The espionage connection / Anything is possible
Ben-Ami Kadish was small time, believed to have taken classified documents from an arms firm.
When the Jonathan Pollard case broke in November 1985, journalists who had the scoop hesitated: Could it be that at a time when the Reagan administration had bolstered strategic cooperation with Israel, a Jewish American naval officer would spy for Israel? When they asked journalists writing for Israeli newspapers, the answer was unequivocal: It makes no sense, but because it has to do with Israel's government and defense establishment, anything is possible.
A strange duality continues to characterize U.S.-Israel relations. The Israel Defense Forces and the military industries have professional ties with Picattiny Arsenal, an armaments development and testing facility in New Jersey, where the suspect in the current espionage case, Ben-Ami Kadish, worked. Mark Mershon, the FBI agent in charge of the investigation against Kadish, has close working relations with people in the Israeli police and intelligence services.

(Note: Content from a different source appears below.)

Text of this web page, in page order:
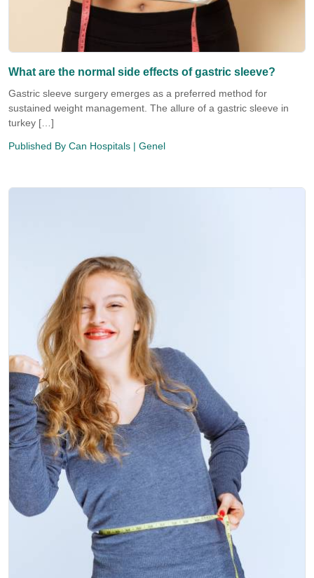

If the suspicions against Kadish are proven, he will be far from being Jonathan Pollard, even though his activities are believed to have preceded Pollard's. The arrest warrant issued against Kadish Tuesday does not name any payment, so unlike Pollard, it seems he was a volunteer. Compared with the wholesale transfer of documents by Pollard to his handlers during less than a year and a half of espionage, Kadish was small time, believed to have taken dozens of documents from the library at Picattiny Arsenal over the past six years.

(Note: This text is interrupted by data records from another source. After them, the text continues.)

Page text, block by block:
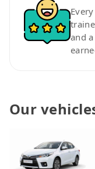
and
Our
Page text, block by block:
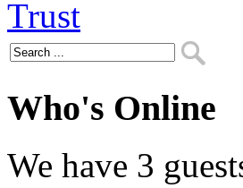
Who's Online
We have 3
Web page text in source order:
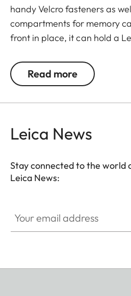
handy Velcro fasteners as
compartments for memory
front in place, it can hold a
Read more
Leica News
Stay connected to the world
Leica News:
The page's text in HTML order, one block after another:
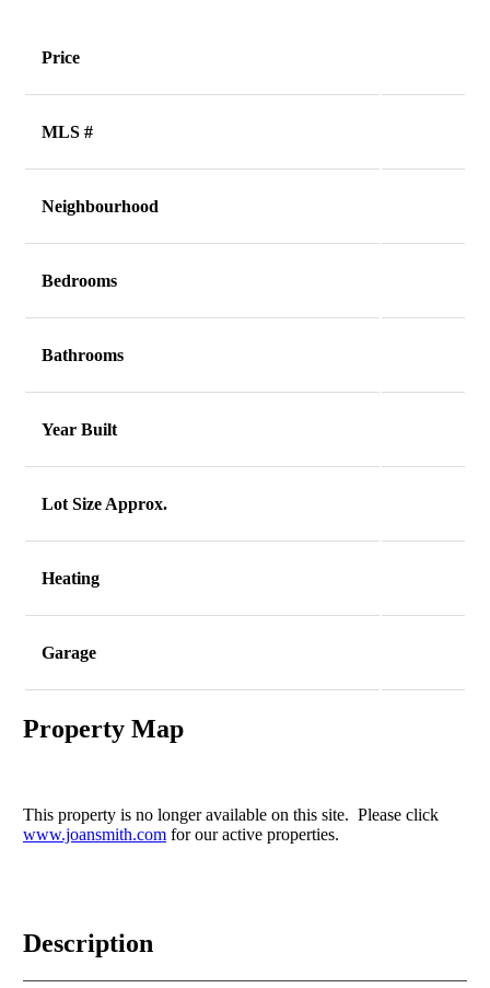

Yossi Yagur - not his real name - the scientific attache at the consulate in New York who was one of Pollard's handlers, is suspected of involvement with Kadish as well. Yagur did not run a ring of spies, and it is reasonable to think that each spy operated on his own.
The Pollard affair, like the current one, was part of the work of the Bureau of Scientific Relations, which was dismantled and absorbed into the defense establishment's bureau in charge of security.

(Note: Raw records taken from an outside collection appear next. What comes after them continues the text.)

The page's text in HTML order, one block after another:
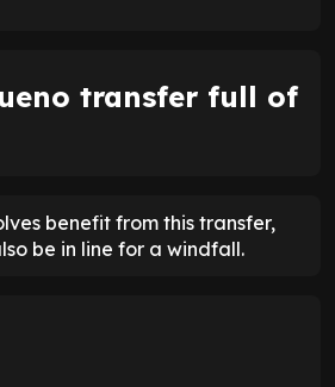
transfer full of
benefit from this transfer,
be in line for a windfall.
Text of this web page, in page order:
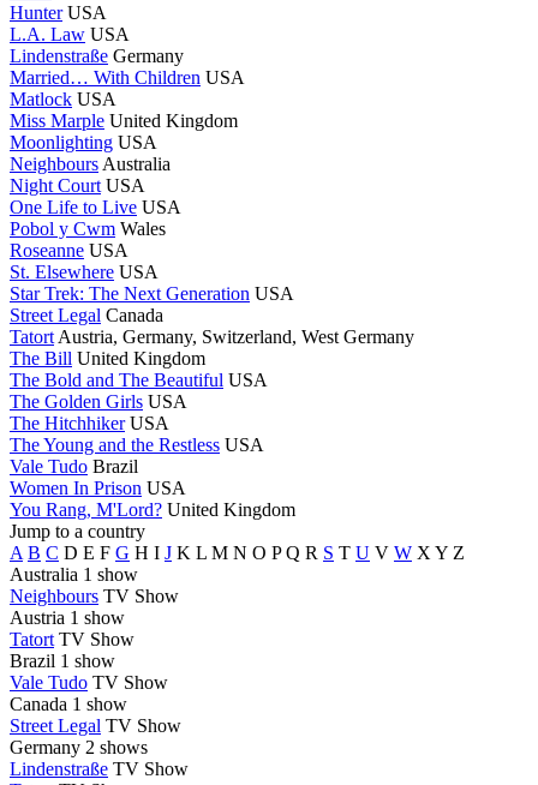
Hunter USA
L.A. Law USA
Lindenstraße Germany
Married… With Children USA
Matlock USA
Miss Marple United Kingdom
Moonlighting USA
Neighbours Australia
Night Court USA
One Life to Live USA
Pobol y Cwm Wales
Roseanne USA
St. Elsewhere USA
Star Trek: The Next Generation USA
Street Legal Canada
Tatort Austria, Germany, Switzerland, West Germany
The Bill United Kingdom
The Bold and The Beautiful USA
The Golden Girls USA
The Hitchhiker USA
The Young and the Restless USA
Vale Tudo Brazil
Women In Prison USA
You Rang, M'Lord? United Kingdom
Jump to a country
A B C D E F G H I J K L M N O P Q R S T U V W X Y Z
Australia 1 show
Neighbours TV Show
Austria 1 show
Tatort TV Show
Brazil 1 show
Vale Tudo TV Show
Canada 1 show
Street Legal TV Show
Germany 2 shows
Lindenstraße TV Show

The BSR grew out of Israel's nuclear activities, the secret construction of the Dimona reactor, and until 1981 was headed by Benjamin Bloomberg. Defense Minister Ariel Sharon replaced Bloomberg with Rafi Eitan, a former Mossad officer and an adviser to prime minister Menachem Begin on counterterrrorism. Eitan resigned after it emerged that BSR was involved in the Pollard affair.
Another minister currently in the government who is familiar with Israel's espionage activities in the U.S. during the 1980s is Defense Minister Ehud Barak. At the time he was head of Military Intelligence and was among those who used the information provided by Pollard, even though he did not necessarily know the spy's background.